Ahok.Org – Selama 20 bulan bekerja di Pemerintah Provinsi (Pemprov), baik sebagai Wakil Gubernur DKI Jakarta maupun sebagai Pelaksana Tugas (Plt) Gubernur DKI Jakarta Basuki Tjahaja Purnama menilai kinerja pejabat eselon DKI amburadul. Bahkan cenderung tak bekerja sama sekali.
“Saya persis 20 bulan di sini (Pemprov DKI, red). Saya secara pribadi saja kaget tidak ada yang membantu sama sekali,” kata Ahok seusai memimpin rapat pimpinan (rapim) di Balai Kota DKI, Jakarta, Senin (16/6).
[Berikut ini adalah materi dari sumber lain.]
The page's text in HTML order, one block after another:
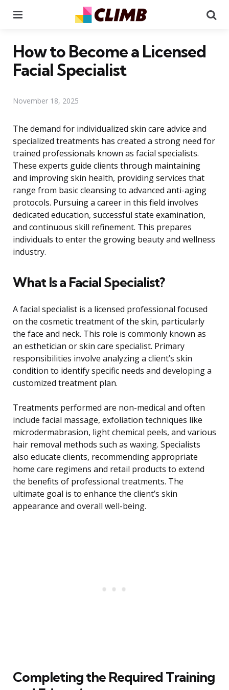
How to Become a Licensed
Facial Specialist
November 18, 2025
The demand for individualized skin care advice and
specialized treatments has created a strong need for
trained professionals known as facial specialists.
These experts guide clients through maintaining
and improving skin health, providing services that
range from basic cleansing to advanced anti-aging
protocols. Pursuing a career in this field involves
dedicated education, successful state examination,
and continuous skill refinement. This prepares
individuals to enter the growing beauty and wellness
industry.
What Is a Facial Specialist?
A facial specialist is a licensed professional focused
on the cosmetic treatment of the skin, particularly
the face and neck. This role is commonly known as
an esthetician or skin care specialist. Primary
responsibilities involve analyzing a client’s skin
condition to identify specific needs and developing a
customized treatment plan.
Treatments performed are non-medical and often
include facial massage, exfoliation techniques like
microdermabrasion, light chemical peels, and various
hair removal methods such as waxing. Specialists
also educate clients, recommending appropriate
home care regimens and retail products to extend
the benefits of professional treatments. The
ultimate goal is to enhance the client’s skin
appearance and overall well-being.
Completing the Required Training
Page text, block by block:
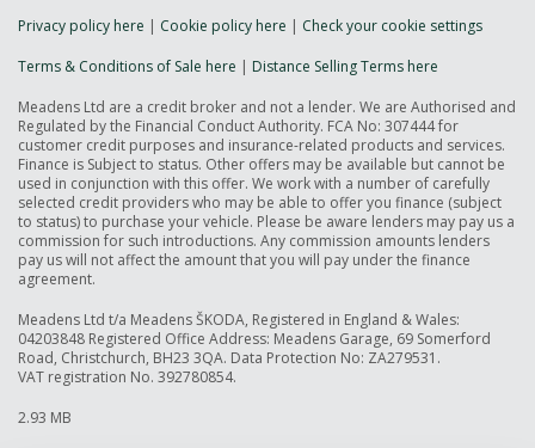
Privacy policy here
Cookie policy here
Check your cookie settings
Terms & Conditions of Sale here
Distance Selling Terms here
Meadens Ltd are a credit broker and not a lender. We are Authorised and
Regulated by the Financial Conduct Authority. FCA No: 307444 for
customer credit purposes and insurance-related products and services.
Finance is Subject to status. Other offers may be available but cannot be
used in conjunction with this offer. We work with a number of carefully
selected credit providers who may be able to offer you finance (subject
to status) to purchase your vehicle. Please be aware lenders may pay us a
commission for such introductions. Any commission amounts lenders
pay us will not affect the amount that you will pay under the finance
agreement.
Meadens Ltd t/a Meadens ŠKODA, Registered in England & Wales:
04203848 Registered Office Address: Meadens Garage, 69 Somerford
Road, Christchurch, BH23 3QA. Data Protection No: ZA279531.
VAT registration No. 392780854.
2.93 MB
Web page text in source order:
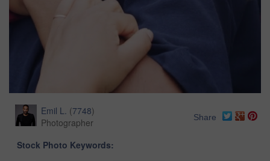
Emil L. (7748)
Photographer
Share
Stock Photo Keywords:

Pria yang akrab disapa Ahok ini merasa selama menjalani tugasnya sebagai salah satu pemimpin di Provinsi DKI Jakarta, dirinya tidak pernah dibantu oleh para pejabat yang merupakan stafnya. Ahok merasa dia sendirian bekerja keras pagi, siang, dan malam untuk membenahi Kota Jakarta.
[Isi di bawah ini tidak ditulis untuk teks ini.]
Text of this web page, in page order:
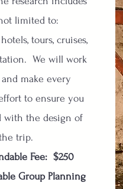
limited to:
tours, cruises,
We will work
make every
to ensure you
with the design of
trip.
Fee: $250
Group Planning
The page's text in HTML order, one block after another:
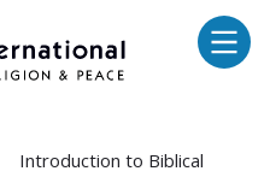
Introduction to Biblical
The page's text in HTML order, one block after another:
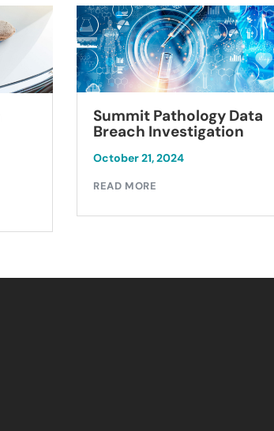
Summit Pathology Data
Breach Investigation
October 21, 2024
READ MORE
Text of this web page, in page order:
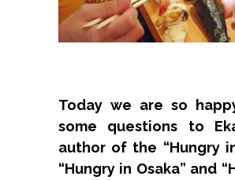
Today we are so
some questions to
author of the “Hungry
“Hungry in Osaka” and
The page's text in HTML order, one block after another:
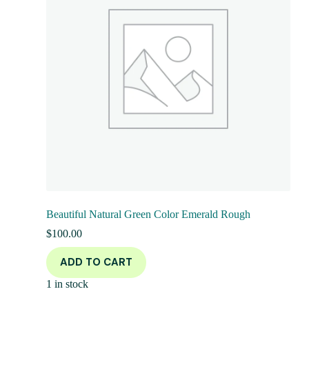
Beautiful Natural Green Color Emerald Rough
$100.00
ADD TO CART
1 in stock
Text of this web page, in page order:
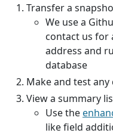
Transfer a
We use a
contact us for
address and
database
Make and test
View a summary
Use the
like field
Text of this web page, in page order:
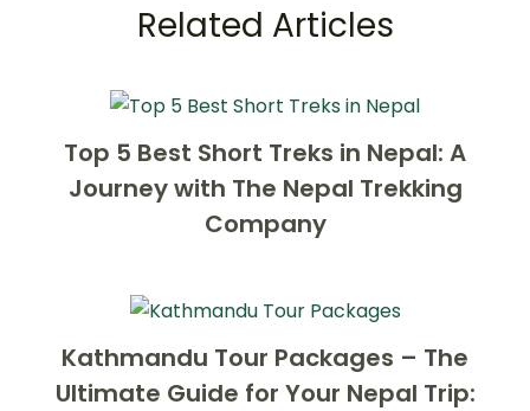
Related Articles
Top 5 Best Short Treks in Nepal: A
Journey with The Nepal Trekking
Company
Kathmandu Tour Packages – The
Ultimate Guide for Your Nepal Trip:
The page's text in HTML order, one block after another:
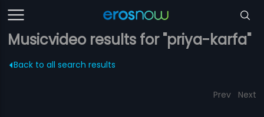
Musicvideo results for "priya-karfa"
Back to all search results
Prev Next
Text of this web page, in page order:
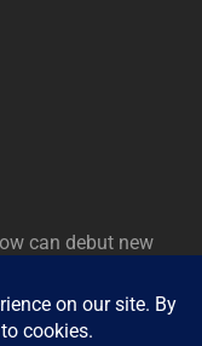
can debut new
identify the

Namun, ritme kerjanya yang cepat tersebut tidak dapat diimbangi dengan ritme kinerja para pejabat teras DKI yang dinilainya terlalu lamban.
“Saya merasa kerja pagi hingga malam, staf (pejabat teras, red) tidak ada yang bantuin saya.Enggak ada yang kerjain tugas dan program yang menjadi tanggung jawabnya dengan baik,” ujarnya.
Hal itu terlihat dari pengerjaan jalan inspeksi di bantaran sungai dan waduk serta normalisasi sungai dan waduk, sumbangan truk angkutan sampah, rumah susun (rusun) dan pengerjaan infrastruktur lainnya, ternyata dikerjakan seluruhnya oleh swasta.
“Coba lihat jalan inspeksi di bantaran sungai dan waduk, segala macam, kamu kira itu dari mana? Semua kewajiban swasta. Pembangunan Rusun di Marunda bisa jadi beberapa puluh blok, itu swasta semua. Jadi kalian kerja apa,” ungkapnya.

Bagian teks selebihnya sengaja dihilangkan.